EXERCISE MATERIAL
######

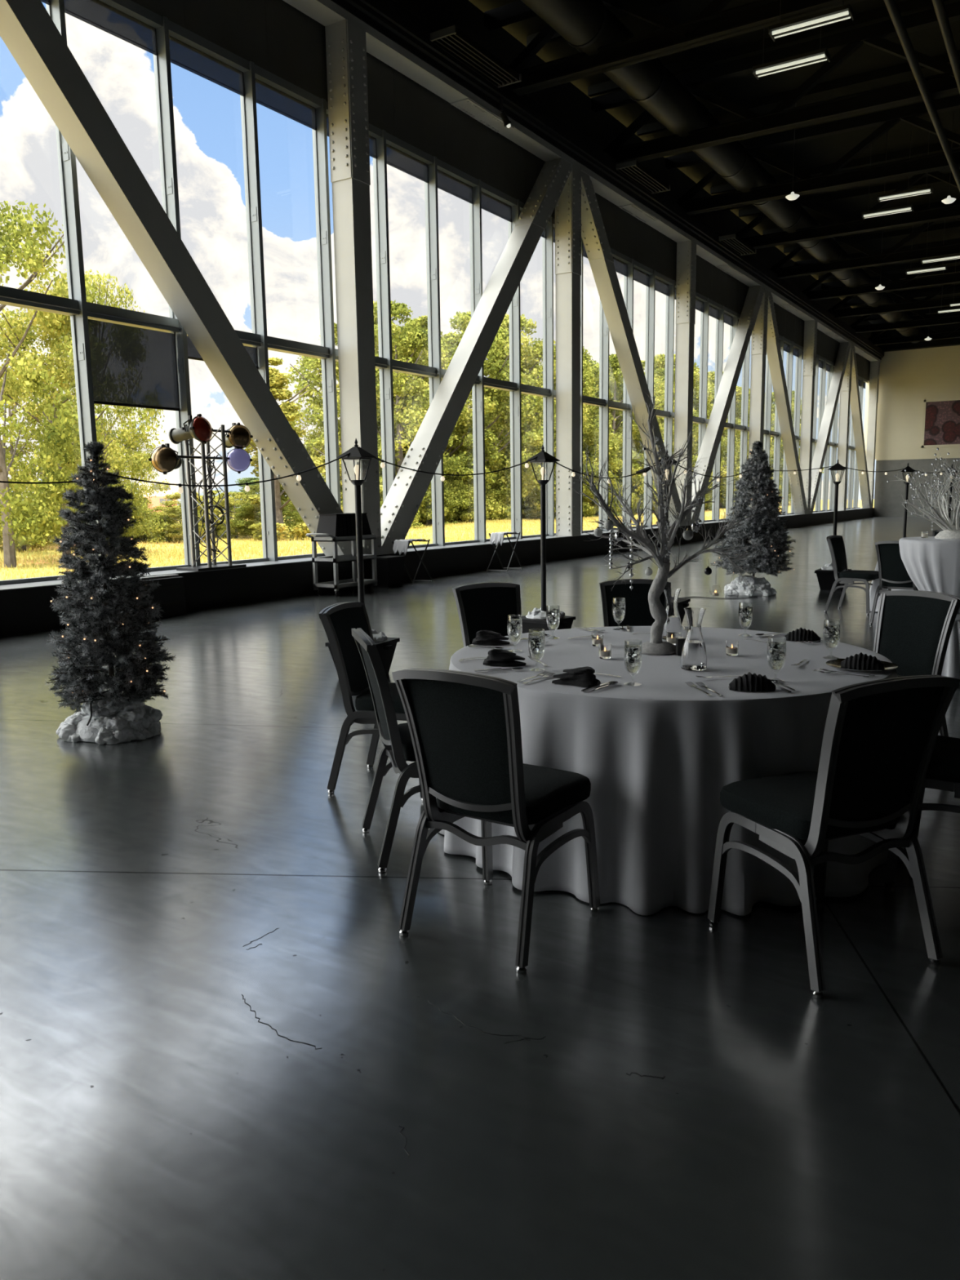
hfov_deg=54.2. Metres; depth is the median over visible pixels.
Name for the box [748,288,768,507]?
steel column
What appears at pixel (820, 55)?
tube light
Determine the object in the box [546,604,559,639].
water goblet
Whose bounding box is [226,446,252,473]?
stage light
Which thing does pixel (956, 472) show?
street lamp
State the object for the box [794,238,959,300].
roof truss
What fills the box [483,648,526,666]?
folded napkin
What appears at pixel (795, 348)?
roller blind
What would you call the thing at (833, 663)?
charger plate
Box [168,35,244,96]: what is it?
roller blind
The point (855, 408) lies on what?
diagonal brace
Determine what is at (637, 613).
banquet chair
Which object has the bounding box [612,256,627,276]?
roller blind
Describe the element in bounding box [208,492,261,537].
leafy tree
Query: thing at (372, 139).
roller blind
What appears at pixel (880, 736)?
banquet chair
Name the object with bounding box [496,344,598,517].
leafy tree
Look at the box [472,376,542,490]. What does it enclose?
leafy tree
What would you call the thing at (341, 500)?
leafy tree
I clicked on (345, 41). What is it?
steel column
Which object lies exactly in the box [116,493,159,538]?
leafy tree
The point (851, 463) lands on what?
window
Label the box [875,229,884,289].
dome lamp
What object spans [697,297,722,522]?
window
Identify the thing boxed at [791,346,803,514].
window
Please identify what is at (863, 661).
folded napkin
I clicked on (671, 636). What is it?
votive candle
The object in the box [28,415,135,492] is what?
leafy tree
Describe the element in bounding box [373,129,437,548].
window
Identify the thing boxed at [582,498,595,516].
shrub
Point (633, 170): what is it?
grille
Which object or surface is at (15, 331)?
leafy tree
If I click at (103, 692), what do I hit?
power cord
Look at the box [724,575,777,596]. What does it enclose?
snow batting
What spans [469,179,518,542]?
window
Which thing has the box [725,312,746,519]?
window
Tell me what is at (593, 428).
leafy tree
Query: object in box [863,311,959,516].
wall
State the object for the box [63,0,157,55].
roller blind
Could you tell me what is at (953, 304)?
tube light
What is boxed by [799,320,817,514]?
steel column
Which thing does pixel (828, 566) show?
snow batting
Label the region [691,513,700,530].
bauble
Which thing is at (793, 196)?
dome lamp
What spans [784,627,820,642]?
folded napkin
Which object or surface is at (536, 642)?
water goblet
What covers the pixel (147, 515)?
leafy tree
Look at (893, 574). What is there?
banquet chair
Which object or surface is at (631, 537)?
bead strand
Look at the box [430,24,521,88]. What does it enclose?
air vent
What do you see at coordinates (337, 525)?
plastic tub
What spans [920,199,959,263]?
tube light
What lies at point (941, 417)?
framed picture
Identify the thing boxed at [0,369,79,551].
leafy tree
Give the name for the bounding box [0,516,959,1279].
floor
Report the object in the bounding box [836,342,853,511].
steel column
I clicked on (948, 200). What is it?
dome lamp
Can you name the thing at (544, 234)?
roller blind
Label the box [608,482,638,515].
shrub
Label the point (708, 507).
shrub
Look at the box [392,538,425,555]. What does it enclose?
folded cloth
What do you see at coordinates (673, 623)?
carafe
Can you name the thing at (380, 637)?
snow batting
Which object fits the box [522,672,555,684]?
fork
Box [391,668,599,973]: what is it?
banquet chair
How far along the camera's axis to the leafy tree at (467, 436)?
71.59 m
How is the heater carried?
on the floor
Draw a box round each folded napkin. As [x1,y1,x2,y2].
[471,630,510,644]
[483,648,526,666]
[551,666,600,687]
[728,671,775,691]
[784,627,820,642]
[840,652,884,669]
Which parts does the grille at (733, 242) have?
frame, frame
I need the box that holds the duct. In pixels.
[520,0,924,342]
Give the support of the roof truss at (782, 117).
attached to the wall
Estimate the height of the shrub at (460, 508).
2.920 m
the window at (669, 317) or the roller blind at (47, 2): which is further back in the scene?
the window at (669, 317)
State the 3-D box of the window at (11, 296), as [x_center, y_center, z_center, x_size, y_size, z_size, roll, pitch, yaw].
[-5.462,-4.310,10.982,0.250,7.268,1.578,5,10,32]
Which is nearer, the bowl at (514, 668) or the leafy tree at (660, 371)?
the bowl at (514, 668)
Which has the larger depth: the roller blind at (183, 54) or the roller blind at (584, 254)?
the roller blind at (584, 254)
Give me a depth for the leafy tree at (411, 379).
76.13 m
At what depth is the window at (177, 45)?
13.01 m
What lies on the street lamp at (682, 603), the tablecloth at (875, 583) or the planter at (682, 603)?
the planter at (682, 603)
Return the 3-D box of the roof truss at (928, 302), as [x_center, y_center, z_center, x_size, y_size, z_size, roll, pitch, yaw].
[26.643,-14.802,36.638,25.600,1.600,0.300,5,10,32]
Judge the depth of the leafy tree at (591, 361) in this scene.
107.18 m
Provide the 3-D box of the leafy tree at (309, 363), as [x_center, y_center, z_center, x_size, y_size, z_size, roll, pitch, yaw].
[-10.867,-16.674,73.875,11.494,15.698,10.572,7,11,41]
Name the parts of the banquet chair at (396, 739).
leg, backrest, frame, leg, seat
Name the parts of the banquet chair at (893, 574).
leg, backrest, frame, seat, seat rail
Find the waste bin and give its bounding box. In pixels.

######

Without any pictures, please reproduce the full set of entries.

hfov_deg=54.2. Metres; depth is the median over visible pixels.
Name for the box [748,288,768,507]?
steel column
What appears at pixel (820, 55)?
tube light
Determine the object in the box [546,604,559,639].
water goblet
Whose bounding box is [226,446,252,473]?
stage light
Which thing does pixel (956, 472) show?
street lamp
State the object for the box [794,238,959,300].
roof truss
What fills the box [483,648,526,666]?
folded napkin
What appears at pixel (795, 348)?
roller blind
What would you call the thing at (833, 663)?
charger plate
Box [168,35,244,96]: what is it?
roller blind
The point (855, 408) lies on what?
diagonal brace
Determine what is at (637, 613).
banquet chair
Which object has the bounding box [612,256,627,276]?
roller blind
Describe the element in bounding box [208,492,261,537].
leafy tree
Query: thing at (372, 139).
roller blind
What appears at pixel (880, 736)?
banquet chair
Name the object with bounding box [496,344,598,517].
leafy tree
Look at the box [472,376,542,490]. What does it enclose?
leafy tree
What would you call the thing at (341, 500)?
leafy tree
I clicked on (345, 41). What is it?
steel column
Which object lies exactly in the box [116,493,159,538]?
leafy tree
The point (851, 463) lands on what?
window
Label the box [875,229,884,289].
dome lamp
What object spans [697,297,722,522]?
window
Identify the thing boxed at [791,346,803,514].
window
Please identify what is at (863, 661).
folded napkin
I clicked on (671, 636). What is it?
votive candle
The object in the box [28,415,135,492] is what?
leafy tree
Describe the element in bounding box [373,129,437,548].
window
Identify the thing boxed at [582,498,595,516].
shrub
Point (633, 170): what is it?
grille
Which object or surface is at (15, 331)?
leafy tree
If I click at (103, 692), what do I hit?
power cord
Look at the box [724,575,777,596]. What does it enclose?
snow batting
What spans [469,179,518,542]?
window
Which thing has the box [725,312,746,519]?
window
Tell me what is at (593, 428).
leafy tree
Query: object in box [863,311,959,516].
wall
State the object for the box [63,0,157,55].
roller blind
Could you tell me what is at (953, 304)?
tube light
What is boxed by [799,320,817,514]?
steel column
Which thing does pixel (828, 566) show?
snow batting
Label the region [691,513,700,530].
bauble
Which thing is at (793, 196)?
dome lamp
What spans [784,627,820,642]?
folded napkin
Which object or surface is at (536, 642)?
water goblet
What covers the pixel (147, 515)?
leafy tree
Look at (893, 574). What is there?
banquet chair
Which object or surface is at (631, 537)?
bead strand
Look at the box [430,24,521,88]. What does it enclose?
air vent
What do you see at coordinates (337, 525)?
plastic tub
What spans [920,199,959,263]?
tube light
What lies at point (941, 417)?
framed picture
Identify the thing boxed at [0,369,79,551].
leafy tree
Give the name for the bounding box [0,516,959,1279].
floor
Report the object in the bounding box [836,342,853,511].
steel column
I clicked on (948, 200). What is it?
dome lamp
Can you name the thing at (544, 234)?
roller blind
Label the box [608,482,638,515].
shrub
Label the point (708, 507).
shrub
Look at the box [392,538,425,555]. What does it enclose?
folded cloth
What do you see at coordinates (673, 623)?
carafe
Can you name the thing at (380, 637)?
snow batting
Which object fits the box [522,672,555,684]?
fork
Box [391,668,599,973]: what is it?
banquet chair
How far along the camera's axis to the leafy tree at (467, 436)?
71.59 m
How is the heater carried?
on the floor
Draw a box round each folded napkin. As [x1,y1,x2,y2].
[471,630,510,644]
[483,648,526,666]
[551,666,600,687]
[728,671,775,691]
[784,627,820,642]
[840,652,884,669]
Which parts does the grille at (733, 242) have?
frame, frame
I need the box that holds the duct. In pixels.
[520,0,924,342]
Give the support of the roof truss at (782, 117).
attached to the wall
Estimate the height of the shrub at (460, 508).
2.920 m
the window at (669, 317) or the roller blind at (47, 2): which is further back in the scene?
the window at (669, 317)
State the 3-D box of the window at (11, 296), as [x_center, y_center, z_center, x_size, y_size, z_size, roll, pitch, yaw].
[-5.462,-4.310,10.982,0.250,7.268,1.578,5,10,32]
Which is nearer, the bowl at (514, 668) or the leafy tree at (660, 371)?
the bowl at (514, 668)
Which has the larger depth: the roller blind at (183, 54) or the roller blind at (584, 254)?
the roller blind at (584, 254)
Give me a depth for the leafy tree at (411, 379).
76.13 m
At what depth is the window at (177, 45)?
13.01 m
What lies on the street lamp at (682, 603), the tablecloth at (875, 583) or the planter at (682, 603)?
the planter at (682, 603)
Return the 3-D box of the roof truss at (928, 302), as [x_center, y_center, z_center, x_size, y_size, z_size, roll, pitch, yaw].
[26.643,-14.802,36.638,25.600,1.600,0.300,5,10,32]
Judge the depth of the leafy tree at (591, 361) in this scene.
107.18 m
Provide the 3-D box of the leafy tree at (309, 363), as [x_center, y_center, z_center, x_size, y_size, z_size, roll, pitch, yaw].
[-10.867,-16.674,73.875,11.494,15.698,10.572,7,11,41]
Name the parts of the banquet chair at (396, 739).
leg, backrest, frame, leg, seat
Name the parts of the banquet chair at (893, 574).
leg, backrest, frame, seat, seat rail
Find the waste bin and give its bounding box. In pixels.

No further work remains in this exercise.